◆ What to do ◆
It is required that all of the data be written out exactly.

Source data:
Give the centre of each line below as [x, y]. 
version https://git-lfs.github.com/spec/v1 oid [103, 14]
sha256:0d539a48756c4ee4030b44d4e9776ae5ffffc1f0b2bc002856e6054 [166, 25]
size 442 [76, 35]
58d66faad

◆ Written response ◆
Give the centre of each line below as [x, y]. 
version https://git-lfs.github.com/spec/v1 oid [103, 14]
sha256:0d539a48756c4ee4030b44d4e9776ae5ffffc1f0b2bc002856e6054 [166, 25]
size 442 [76, 35]
58d66faad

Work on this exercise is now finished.